▶ **GOAL OF THE EXERCISE**: Please state how many lines in the records that follow include "regularly", with no other output.

Stored entries:
⁂
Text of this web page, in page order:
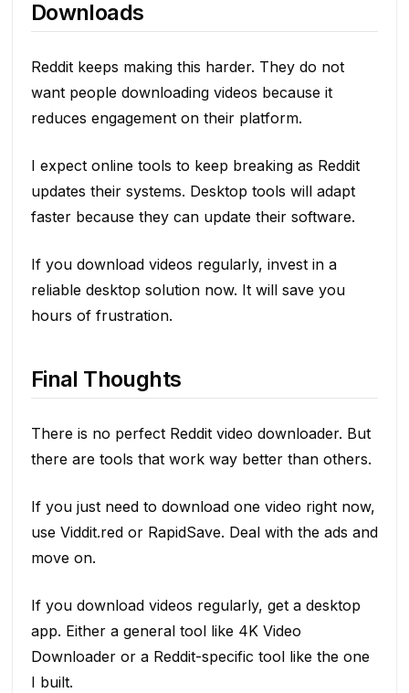
Downloads
Reddit keeps making this harder. They do not
want people downloading videos because it
reduces engagement on their platform.
I expect online tools to keep breaking as Reddit
updates their systems. Desktop tools will adapt
faster because they can update their software.
If you download videos regularly, invest in a
reliable desktop solution now. It will save you
hours of frustration.
Final Thoughts
There is no perfect Reddit video downloader. But
there are tools that work way better than others.
If you just need to download one video right now,
use Viddit.red or RapidSave. Deal with the ads and
move on.
If you download videos regularly, get a desktop
app. Either a general tool like 4K Video
Downloader or a Reddit-specific tool like the one
I built.
⁂
▶ **RESULT OF THE TASK**: 2